Mary Shawn Copeland (born August 24, 1947), known professionally as M. Shawn Copeland, is a retired American womanist and Black Catholic theologian, and a former religious sister. She is professor emerita of systematic theology at Boston College and is known for her work in theological anthropology as well as political theology.

Biography 
An only child, Copeland grew up in Detroit, Michigan. She received her B.A. in English in 1969 from Madonna College in Michigan before becoming a Felician religious sister. After she became involved in protests against the Archdiocese of Detroit's attempts to close Black Catholic schools, she felt pressure from within her order and transferred to the Adrian Dominican Sisters in 1971. She completed her PhD in systematic theology in 1991 from Boston College, and left religious life in 1994.

Copeland has held posts at Xavier University of Louisiana, Yale Divinity School, and Marquette University. She worked as an adjunct professor in the Department of Theology at Boston College for a number of years, and joined in 2003 as Associate Professor of Systematic Theology.
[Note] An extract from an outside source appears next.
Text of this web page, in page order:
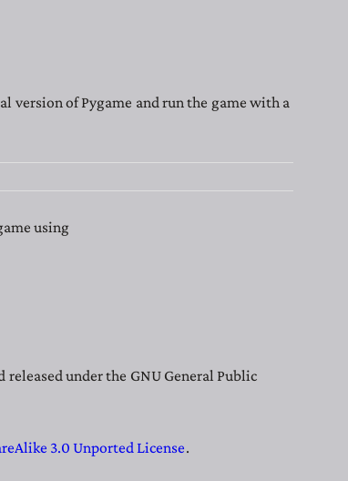
version of Pygame and run the game with a
using
under the GNU General Public
3.0 Unported License.

From 2003 to 2004, Copeland was the first African American to serve as president of the Catholic Theological Society of America (CTSA). From 2001 to 2005, Copeland was also the convenor of the Black Catholic Theological Symposium (BCTS).

In 2007, Copeland gave the Madeleva Lecture at St. Mary's College (Indiana).

She became a full professor at BC in 2013, retiring and becoming Professor Emerita in 2019. In October of that same year, she delivered the Cunningham Lectures in New College, University of Edinburgh, on the topic "Theology as Political: The Weight, the Yearning, the Urgency of Life."
In 2020, she began a one-year term as the Alonzo L. McDonald Family Chair on the Life and Teachings of Jesus and Their Impact on Culture at Emory University. As part of her term, she delivered public lectures in Fall 2020 and Spring 2021.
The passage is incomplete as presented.